Scott Henson: Terrifying. Regardless, Woog's number showed that after several years of steady increases in the number of people in Texas shot by police and/or who died in police custody, 2016 saw a sharp decline. Both Amanda and Brandi Grisham at the Dallas Morning News reported on the sharp rise of deaths in custody in Texas over the last decade. Deaths in custody reported by Texas police and sheriff's department reached a high of 175 in 2015, then dropped like a stone to 125 last year. That's the lowest total in a while, but it's still much higher than in the past.

In 2005, for example, just 84 people died in police custody, so the 2015 max was more than 100% of that total, so Mandy, what do you think caused the increase in police shootings over the last decade, and what might account for last year's drop?

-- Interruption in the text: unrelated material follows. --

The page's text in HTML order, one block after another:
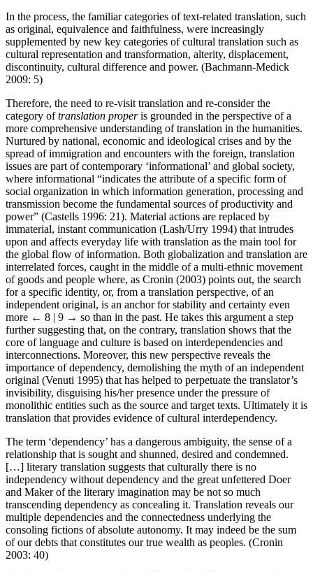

Amanda Marzullo: Well, I doubt it's one thing that caused both the increase and the decrease, but looking at the front end of this, I think what is sort of surprising about the rise in deaths and custody is that it corresponds with a drop in crime.

Scott Henson: A big drop in crime.

Amanda Marzullo: A huge one, so you would expect that there would actually be less contact between the public and law enforcement.

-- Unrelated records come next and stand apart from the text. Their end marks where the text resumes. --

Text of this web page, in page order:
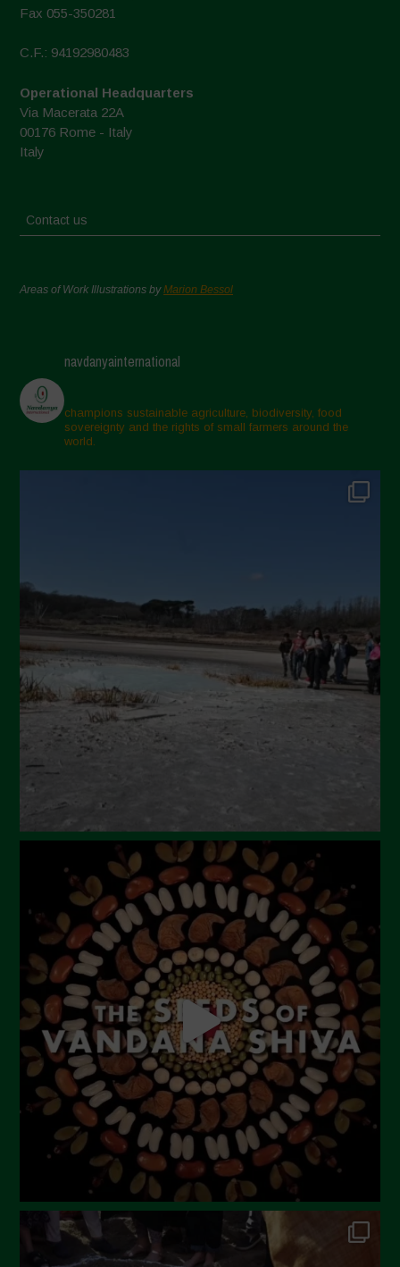
Fax 055-350281
C.F.: 94192980483
Operational Headquarters
Via Macerata 22A
00176 Rome - Italy
Italy
Contact us
Areas of Work Illustrations byMarion Bessol
navdanyainternational
champions sustainable agriculture, biodiversity, food
sovereignty and the rights of small farmers around the
world.
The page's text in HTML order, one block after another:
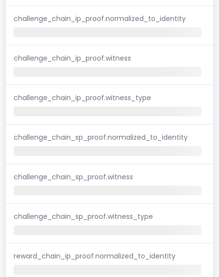
challenge_chain_ip_proof.normalized_to_identity
challenge_chain_ip_proof.witness
challenge_chain_ip_proof.witness_type
challenge_chain_sp_proof.normalized_to_identity
challenge_chain_sp_proof.witness
challenge_chain_sp_proof.witness_type
reward_chain_ip_proof.normalized_to_identity
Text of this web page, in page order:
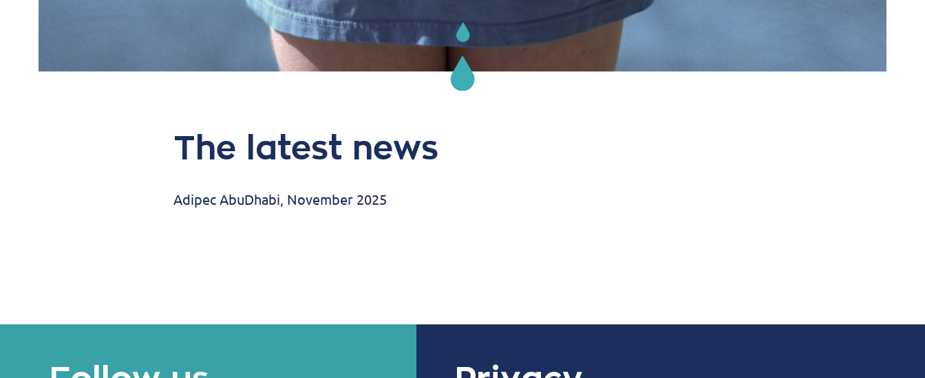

Scott Henson: It also corresponded with a big drop in the number of traffic tickets given. Hundreds of thousands fewer traffic stops occurred over this period.

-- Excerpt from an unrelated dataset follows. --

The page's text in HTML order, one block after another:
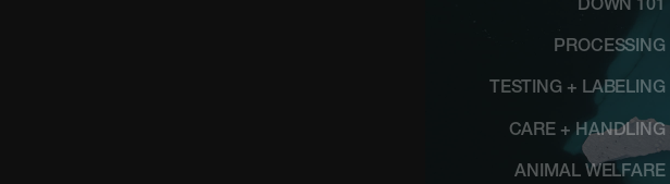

Amanda Marzullo: What you're actually seeing is a rise in the violent interaction rate and in the treatment of individuals once they're in custody, so it's hard to suss that out. What's going on there? It could be problems with training. It could be problems ... Really, training seems to come to mind as the big one, but [crosstalk 00:20:34]

Scott Henson: Lack of discipline when officers do engage in misconduct, that can set a bad example so that then other officers feel like they can engage in similar behaviors. There's a number of things, but like I say, I guess that's why this section is [called] Suspicious Mysteries. It's impossible really know what it is. We can guess. We can speculate, but it's really hard to know …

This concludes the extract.